Naufrage en Corée du Sud: trois membres de l'équipage sous mandat d'arrêt

Le capitaine et deux membres d'équipage du ferry qui a coulé il y a deux jours en Corée du Sud sont sous mandat d'arrêt.
18 avr. 2014, 13:49
Cranes wait near the buoys installed to mark the sunken 6,852-ton ferry Sewol in the water off the southern coast near Jindo, south of Seoul, South Korea, Friday, April 18, 2014. Rescuers scrambled to find hundreds of ferry passengers still missing Friday and feared dead, as fresh questions emerged about whether quicker action by the captain of the doomed ship could have saved lives. (AP Photo/Lee Jin-man)

La justice sud-coréenne a émis vendredi des mandats d'arrêt contre le capitaine et deux membres de l'équipage du ferry qui a coulé en milieu de semaine au large de la Corée du Sud, a annoncé un responsable des garde-côtes. Plus de deux jours après le drame, 268 personnes manquent encore à l'appel.

"L'équipe d'enquête commune de la police et des procureurs a émis des mandats pour arrêter trois membres de l'équipage, dont le capitaine", a dit à l'AFP ce responsable au siège des garde-côtes à Makpo. Se trouvaient à bord 475 personnes, dont 352 lycéens. Plus de deux jours après le drame, 268 personnes manquaient à l'appel et aucun rescapé n'a été retrouvé depuis mercredi.

Bâtiment inaccessible

Les derniers corps récupérés flottaient dans la mer tandis que des centaines de plongeurs déployés sur le site, à une vingtaine de kilomètres de la côte méridionale, ne pouvaient toujours pas pénétrer dans le bâtiment en raison de violents courants et d'une météo qui se détériore.

Il s'agit de tenter de retrouver d'éventuels survivants qui se seraient réfugiés dans des poches d'air, une hypothèse de moins en moins crédible au fur et à mesure que le temps passe. "Deux plongeurs injectent de l'oxygène dans le bateau", ont indiqué les garde-côtes.

Le capitaine était à l'arrière

Trois grues géantes flottantes sont arrivées sur les lieux, mais elles ne commenceront le relèvement de l'épave qu'une fois tout espoir perdu de retrouver des survivants, a indiqué le chef régional des garde-côtes, Kim Soo-Hyun.

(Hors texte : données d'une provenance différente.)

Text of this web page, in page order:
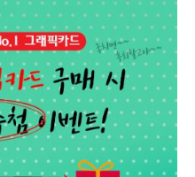
아
크
텍!
아
크
텍
그
래
픽
카
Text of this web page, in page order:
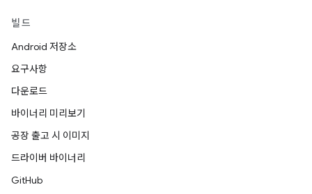
빌드
Android 저장소
요구사항
다운로드
바이너리 미리보기
공장 출고 시 이미지
드라이버 바이너리
GitHub
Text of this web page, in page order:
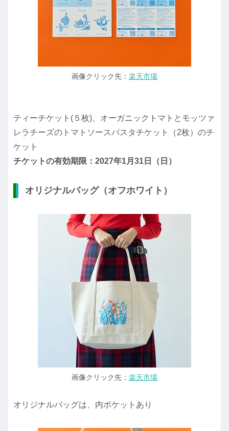
画像クリック先： 楽天市場
ティーチケット(５枚)、オーガニックトマトとモッツァ
レラチーズのトマトソースパスタチケット（2枚）のチ
ケット
チケットの有効期限：2027年1月31日（日）
オリジナルバッグ（オフホワイト）
画像クリック先： 楽天市場
オリジナルバッグは、内ポケットあり
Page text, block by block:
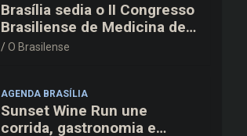
Brasília sedia o II Congresso
Brasiliense de Medicina de
Família e Comunidade na
O Brasilense
AGENDA BRASÍLIA
Sunset Wine Run une
corrida, gastronomia e
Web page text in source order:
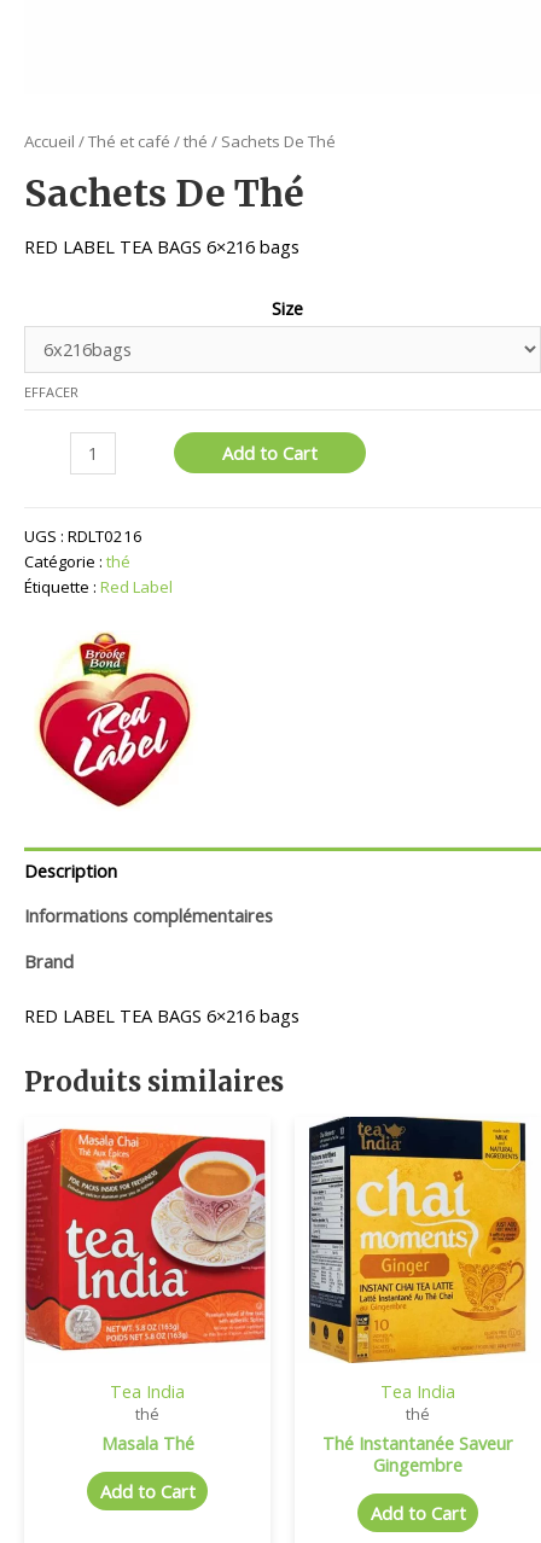
Accueil /Thé et café /thé / Sachets De Thé
Sachets De Thé
RED LABEL TEA BAGS 6×216 bags
Size
EFFACER
quantité
De
Thé
Add to Cart
UGS : RDLT0216
Catégorie : thé
Étiquette : Red Label
Description
Informations complémentaires
Brand
RED LABEL TEA BAGS 6×216 bags
Produits similaires
Tea India
thé
Masala Thé
Add to Cart
Tea India
thé
Thé Instantanée Saveur
Gingembre
Add to Cart

Le procureur a indiqué vendredi qu'au moment de l'accident, survenu à 9 heures, le ferry était dirigé par un officier subalterne et non par le capitaine. Le capitaine Lee Joon-Seok, violemment critiqué par les proches des disparus pour avoir quitté le navire alors que des centaines de passagers se sont retrouvés piégés, était "à l'arrière", a indiqué Park Jae-Eok lors d'une conférence de presse, sans donner de détails.

L'opérateur du Sewol, Chonghaejin Marine Co., a indiqué que le capitaine, un homme de 69 ans, avait de nombreuses années d'expérience et effectuait depuis huit ans la liaison Incheon-Jeju, sur laquelle l'accident s'est produit.

Un grand bruit puis un arrêt

Les causes de ce drame ne sont pas connues. Le capitaine a affirmé qu'il n'avait pas heurté de rocher tandis que de nombreux passagers disent avoir entendu un grand bruit suivi d'un arrêt soudain du ferry, ce qui pourrait signifier que le navire a heurté le fond ou percuté un objet immergé.

Des experts évoquent aussi la possibilité que la cargaison du navire, quelque 150 véhicules, se soit déplacée, le déséquilibrant irrémédiablement.

Violentes critiques des proches

La colère des proches des victimes et disparus s'amplifie tous les jours. Les parents notamment, dévorés d'angoisse et de chagrin, critiquent violemment les autorités, accusées d'indifférence et de tromperie.

"Le gouvernement a menti, hier", a déclaré vendredi un homme, qui dit parler au nom de tous les parents, dans une intervention retransmise en direct à la télévision sud-coréenne.